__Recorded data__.

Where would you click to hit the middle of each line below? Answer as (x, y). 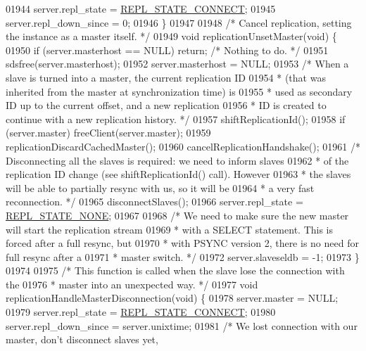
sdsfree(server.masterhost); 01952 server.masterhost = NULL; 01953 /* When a (177, 64)
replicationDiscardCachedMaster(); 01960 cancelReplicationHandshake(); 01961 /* (183, 146)
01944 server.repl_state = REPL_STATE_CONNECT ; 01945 (141, 8)
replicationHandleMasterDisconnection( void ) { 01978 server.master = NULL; (172, 298)
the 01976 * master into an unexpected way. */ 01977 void (132, 284)
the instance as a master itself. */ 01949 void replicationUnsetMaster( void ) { (171, 36)
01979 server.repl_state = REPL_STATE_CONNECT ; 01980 (141, 312)
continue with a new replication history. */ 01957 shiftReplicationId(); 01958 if (176, 119)

__Your instructions__.
Considering the entries above, how many lines contain "server"? Give that number with nothing else.

__Written response__.
4